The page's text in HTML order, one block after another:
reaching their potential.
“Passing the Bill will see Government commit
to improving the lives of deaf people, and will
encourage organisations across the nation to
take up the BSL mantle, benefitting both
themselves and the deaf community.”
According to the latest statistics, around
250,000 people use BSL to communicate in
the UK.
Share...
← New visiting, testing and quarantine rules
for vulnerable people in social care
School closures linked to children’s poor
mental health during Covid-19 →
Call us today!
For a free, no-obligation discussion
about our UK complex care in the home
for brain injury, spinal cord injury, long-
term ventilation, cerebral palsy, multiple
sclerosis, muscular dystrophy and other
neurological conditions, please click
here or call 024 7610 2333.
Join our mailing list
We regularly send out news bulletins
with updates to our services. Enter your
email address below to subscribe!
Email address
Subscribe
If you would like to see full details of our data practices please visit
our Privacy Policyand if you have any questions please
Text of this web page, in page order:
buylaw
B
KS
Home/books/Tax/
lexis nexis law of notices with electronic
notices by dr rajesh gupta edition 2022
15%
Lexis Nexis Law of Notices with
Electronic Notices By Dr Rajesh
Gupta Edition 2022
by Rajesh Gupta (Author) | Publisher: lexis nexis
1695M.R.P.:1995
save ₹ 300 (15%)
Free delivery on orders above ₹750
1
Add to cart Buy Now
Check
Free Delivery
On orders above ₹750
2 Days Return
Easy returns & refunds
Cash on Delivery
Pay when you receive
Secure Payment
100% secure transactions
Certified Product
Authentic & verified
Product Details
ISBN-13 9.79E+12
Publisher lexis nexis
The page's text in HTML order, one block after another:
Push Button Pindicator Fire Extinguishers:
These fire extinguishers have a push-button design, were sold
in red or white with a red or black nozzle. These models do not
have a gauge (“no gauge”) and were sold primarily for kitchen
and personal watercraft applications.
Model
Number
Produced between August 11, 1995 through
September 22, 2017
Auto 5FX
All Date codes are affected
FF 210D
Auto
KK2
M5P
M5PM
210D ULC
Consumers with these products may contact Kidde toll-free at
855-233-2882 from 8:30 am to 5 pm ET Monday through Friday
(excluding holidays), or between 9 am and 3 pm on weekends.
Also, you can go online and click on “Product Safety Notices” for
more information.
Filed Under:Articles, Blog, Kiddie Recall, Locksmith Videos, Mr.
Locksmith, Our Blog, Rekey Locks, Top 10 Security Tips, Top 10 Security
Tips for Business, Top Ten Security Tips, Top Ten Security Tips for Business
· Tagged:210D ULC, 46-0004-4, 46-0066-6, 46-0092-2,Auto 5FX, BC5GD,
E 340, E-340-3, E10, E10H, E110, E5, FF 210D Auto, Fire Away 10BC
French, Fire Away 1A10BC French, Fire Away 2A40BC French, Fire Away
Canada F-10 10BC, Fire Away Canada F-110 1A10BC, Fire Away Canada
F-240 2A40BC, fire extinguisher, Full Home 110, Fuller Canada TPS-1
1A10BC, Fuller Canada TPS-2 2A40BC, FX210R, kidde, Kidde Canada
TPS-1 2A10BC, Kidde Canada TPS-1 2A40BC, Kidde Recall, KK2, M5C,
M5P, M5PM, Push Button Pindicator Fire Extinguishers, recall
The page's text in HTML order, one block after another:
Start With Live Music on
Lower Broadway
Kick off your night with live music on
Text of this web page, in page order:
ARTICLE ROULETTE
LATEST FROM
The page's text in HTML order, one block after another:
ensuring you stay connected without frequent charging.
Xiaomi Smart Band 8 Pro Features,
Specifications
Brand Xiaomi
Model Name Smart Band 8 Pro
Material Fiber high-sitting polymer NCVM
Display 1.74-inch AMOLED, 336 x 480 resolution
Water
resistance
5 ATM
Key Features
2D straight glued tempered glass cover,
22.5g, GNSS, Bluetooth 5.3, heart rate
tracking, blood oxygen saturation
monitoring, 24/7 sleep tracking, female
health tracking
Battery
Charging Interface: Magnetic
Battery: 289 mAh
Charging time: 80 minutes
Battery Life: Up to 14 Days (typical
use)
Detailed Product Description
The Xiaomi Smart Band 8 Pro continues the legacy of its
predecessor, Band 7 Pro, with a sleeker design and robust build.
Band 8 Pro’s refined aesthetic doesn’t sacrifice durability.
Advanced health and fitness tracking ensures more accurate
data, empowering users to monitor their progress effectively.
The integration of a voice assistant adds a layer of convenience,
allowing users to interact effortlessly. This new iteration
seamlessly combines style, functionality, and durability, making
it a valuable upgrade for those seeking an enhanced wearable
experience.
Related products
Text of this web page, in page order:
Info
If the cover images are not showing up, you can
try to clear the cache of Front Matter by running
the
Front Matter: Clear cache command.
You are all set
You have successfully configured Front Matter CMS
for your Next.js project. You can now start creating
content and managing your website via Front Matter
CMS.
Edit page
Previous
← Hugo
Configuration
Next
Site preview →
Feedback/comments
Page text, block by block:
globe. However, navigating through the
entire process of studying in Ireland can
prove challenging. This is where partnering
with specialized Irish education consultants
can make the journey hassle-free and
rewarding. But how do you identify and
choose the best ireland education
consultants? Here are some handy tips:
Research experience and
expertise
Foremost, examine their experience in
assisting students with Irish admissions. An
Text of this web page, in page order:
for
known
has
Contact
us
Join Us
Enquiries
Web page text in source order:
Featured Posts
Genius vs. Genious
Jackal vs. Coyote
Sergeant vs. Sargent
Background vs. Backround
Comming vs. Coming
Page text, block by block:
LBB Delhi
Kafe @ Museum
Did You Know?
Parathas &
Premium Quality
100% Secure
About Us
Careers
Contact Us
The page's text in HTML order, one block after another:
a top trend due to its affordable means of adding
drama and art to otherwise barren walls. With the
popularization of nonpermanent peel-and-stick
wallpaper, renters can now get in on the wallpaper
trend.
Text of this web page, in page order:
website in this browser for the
- - -
Task to complete
Copy the lines above exactly. Start with the line containing "Premium Quality", end with the line containing "popularization of nonpermanent peel-and-stick", and include both.

Task output
Premium Quality
100% Secure
About Us
Careers
Contact Us
The page's text in HTML order, one block after another:
a top trend due to its affordable means of adding
drama and art to otherwise barren walls. With the
popularization of nonpermanent peel-and-stick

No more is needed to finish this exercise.